Fish & Game have also been very encouraging about our fish and stream monitoring programmes. The local farmers have been interested in our projects and have helped with equipment and access to their properties. The Wyndham community board is well informed about our activities and have given permission for our activities on land under their responsibility. The national Enviroschools team and Toimata Foundation, who have contributed funding for this project, receive updates of the learning and work being carried out. We would also like to acknowledge the support we received from the O-I Pacific Environment Fund.
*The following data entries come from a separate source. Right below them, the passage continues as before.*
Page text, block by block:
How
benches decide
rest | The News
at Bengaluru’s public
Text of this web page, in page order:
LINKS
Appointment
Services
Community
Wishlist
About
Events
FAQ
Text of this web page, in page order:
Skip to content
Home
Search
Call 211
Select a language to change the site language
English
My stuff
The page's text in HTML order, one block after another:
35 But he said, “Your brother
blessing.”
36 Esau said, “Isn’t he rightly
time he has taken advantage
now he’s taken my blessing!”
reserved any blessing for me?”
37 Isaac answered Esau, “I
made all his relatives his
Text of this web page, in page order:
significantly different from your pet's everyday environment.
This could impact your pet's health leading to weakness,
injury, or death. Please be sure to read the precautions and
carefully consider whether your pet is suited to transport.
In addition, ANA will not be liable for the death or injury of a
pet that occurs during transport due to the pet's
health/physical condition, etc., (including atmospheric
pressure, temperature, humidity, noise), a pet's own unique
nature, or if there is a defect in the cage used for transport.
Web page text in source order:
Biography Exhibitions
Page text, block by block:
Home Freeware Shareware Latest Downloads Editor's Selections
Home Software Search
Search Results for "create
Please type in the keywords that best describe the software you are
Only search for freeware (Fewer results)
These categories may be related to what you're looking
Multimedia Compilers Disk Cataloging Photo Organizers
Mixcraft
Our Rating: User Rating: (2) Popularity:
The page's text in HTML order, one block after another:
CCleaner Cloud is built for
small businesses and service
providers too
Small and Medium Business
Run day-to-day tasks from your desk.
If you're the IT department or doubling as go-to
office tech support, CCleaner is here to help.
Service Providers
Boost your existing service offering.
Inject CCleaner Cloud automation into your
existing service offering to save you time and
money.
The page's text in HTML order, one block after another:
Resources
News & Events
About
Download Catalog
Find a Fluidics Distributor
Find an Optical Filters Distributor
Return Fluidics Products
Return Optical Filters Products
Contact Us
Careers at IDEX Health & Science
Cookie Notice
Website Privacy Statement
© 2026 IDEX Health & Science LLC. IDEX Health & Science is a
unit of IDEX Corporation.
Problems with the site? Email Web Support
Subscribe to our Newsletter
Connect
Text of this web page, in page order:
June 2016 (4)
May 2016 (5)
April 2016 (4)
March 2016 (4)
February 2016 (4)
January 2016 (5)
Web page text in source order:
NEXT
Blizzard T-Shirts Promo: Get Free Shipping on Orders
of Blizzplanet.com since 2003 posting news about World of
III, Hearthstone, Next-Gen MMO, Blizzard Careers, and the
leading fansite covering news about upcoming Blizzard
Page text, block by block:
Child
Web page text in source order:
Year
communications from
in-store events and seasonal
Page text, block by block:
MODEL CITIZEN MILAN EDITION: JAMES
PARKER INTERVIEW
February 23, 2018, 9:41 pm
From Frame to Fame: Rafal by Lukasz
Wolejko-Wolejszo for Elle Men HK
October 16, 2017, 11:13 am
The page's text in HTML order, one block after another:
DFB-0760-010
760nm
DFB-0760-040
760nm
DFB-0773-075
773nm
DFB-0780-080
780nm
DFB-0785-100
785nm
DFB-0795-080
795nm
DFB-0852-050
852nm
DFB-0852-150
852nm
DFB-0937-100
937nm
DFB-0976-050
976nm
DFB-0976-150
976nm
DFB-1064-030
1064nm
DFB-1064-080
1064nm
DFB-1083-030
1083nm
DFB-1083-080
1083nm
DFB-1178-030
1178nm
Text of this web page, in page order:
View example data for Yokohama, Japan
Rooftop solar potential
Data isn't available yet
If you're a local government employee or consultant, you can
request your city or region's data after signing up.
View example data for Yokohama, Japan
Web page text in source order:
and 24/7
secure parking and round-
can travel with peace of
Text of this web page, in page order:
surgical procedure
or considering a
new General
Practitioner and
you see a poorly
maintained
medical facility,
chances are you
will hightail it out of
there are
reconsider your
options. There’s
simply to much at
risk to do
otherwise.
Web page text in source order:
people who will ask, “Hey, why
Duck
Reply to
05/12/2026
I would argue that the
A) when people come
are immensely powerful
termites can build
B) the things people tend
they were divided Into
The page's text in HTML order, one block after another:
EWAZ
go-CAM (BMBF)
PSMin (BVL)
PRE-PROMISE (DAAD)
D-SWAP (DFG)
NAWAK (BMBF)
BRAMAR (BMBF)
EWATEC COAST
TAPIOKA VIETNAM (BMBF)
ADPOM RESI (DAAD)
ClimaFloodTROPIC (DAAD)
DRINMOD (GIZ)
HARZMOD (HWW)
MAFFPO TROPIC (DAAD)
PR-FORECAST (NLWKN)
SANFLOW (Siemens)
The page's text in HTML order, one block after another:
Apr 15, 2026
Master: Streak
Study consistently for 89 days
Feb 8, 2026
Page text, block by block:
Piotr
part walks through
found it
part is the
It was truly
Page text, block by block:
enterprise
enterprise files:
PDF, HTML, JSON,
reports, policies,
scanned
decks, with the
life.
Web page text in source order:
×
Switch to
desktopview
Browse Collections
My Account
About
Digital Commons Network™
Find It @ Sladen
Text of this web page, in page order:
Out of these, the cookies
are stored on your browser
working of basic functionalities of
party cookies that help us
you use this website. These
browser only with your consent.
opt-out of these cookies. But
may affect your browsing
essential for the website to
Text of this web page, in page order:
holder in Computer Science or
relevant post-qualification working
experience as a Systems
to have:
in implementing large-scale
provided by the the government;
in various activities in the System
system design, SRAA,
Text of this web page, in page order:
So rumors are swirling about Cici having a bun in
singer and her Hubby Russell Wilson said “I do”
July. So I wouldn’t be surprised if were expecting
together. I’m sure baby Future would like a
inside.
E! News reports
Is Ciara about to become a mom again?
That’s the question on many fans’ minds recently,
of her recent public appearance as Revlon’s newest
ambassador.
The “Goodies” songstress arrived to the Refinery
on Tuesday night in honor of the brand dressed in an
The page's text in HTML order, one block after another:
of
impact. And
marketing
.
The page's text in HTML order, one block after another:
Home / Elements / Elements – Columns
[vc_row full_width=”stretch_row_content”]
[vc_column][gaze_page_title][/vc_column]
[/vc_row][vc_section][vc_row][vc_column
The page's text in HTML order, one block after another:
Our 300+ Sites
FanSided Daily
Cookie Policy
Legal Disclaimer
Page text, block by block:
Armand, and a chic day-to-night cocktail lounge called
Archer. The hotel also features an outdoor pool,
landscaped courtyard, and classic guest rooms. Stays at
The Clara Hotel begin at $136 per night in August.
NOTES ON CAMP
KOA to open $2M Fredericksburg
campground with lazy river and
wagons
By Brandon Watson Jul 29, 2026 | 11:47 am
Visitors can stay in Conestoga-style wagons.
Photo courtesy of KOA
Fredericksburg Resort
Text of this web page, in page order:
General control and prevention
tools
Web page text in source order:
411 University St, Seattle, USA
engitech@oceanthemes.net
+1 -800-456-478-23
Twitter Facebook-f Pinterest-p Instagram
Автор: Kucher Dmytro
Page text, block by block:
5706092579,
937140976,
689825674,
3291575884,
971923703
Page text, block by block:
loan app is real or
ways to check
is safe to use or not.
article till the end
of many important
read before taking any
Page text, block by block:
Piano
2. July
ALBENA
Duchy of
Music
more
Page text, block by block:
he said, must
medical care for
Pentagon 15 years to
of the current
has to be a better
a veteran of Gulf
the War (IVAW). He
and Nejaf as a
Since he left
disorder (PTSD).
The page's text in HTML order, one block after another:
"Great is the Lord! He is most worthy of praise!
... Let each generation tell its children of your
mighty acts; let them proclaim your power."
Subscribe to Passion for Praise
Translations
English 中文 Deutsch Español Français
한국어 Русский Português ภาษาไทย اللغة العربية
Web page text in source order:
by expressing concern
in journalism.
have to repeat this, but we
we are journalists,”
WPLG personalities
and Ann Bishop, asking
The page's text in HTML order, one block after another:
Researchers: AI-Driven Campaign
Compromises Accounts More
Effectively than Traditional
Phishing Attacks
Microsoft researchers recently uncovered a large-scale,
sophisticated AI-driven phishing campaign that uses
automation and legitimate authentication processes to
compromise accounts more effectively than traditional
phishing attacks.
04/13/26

Student checking a net for the first time. Involvement in the project gave him the confidence to have a go at the wading, when initially he was not comfortable in doing it.

The most significant impact of what we are doing has been on the students themselves. They are out there and making a contribution to the sustainability of the environment where they live. They have experienced the success and failures of some of our activities and have learned that making mistakes is OK, provided they are not repeated and have enjoyed the hands-on method to our activities. They also understand the processes better and have learned new things about some of the unique species that live on their doorsteps. They all eat whitebait but did not appreciate that these could be the babies of the giant kōkopu in the local oxbow, until now.



“The work of the students has identified an area with a significant population of giant kōkopu on a regional and probably national level. Their efforts have raised the conservation status of the local oxbow lake, and we would have been none the wiser about them, if they had not got involved.” – A comment made by a senior scientist from Environment Southland

Banner image: Students checking nets in the local oxbow for giant kōkopu.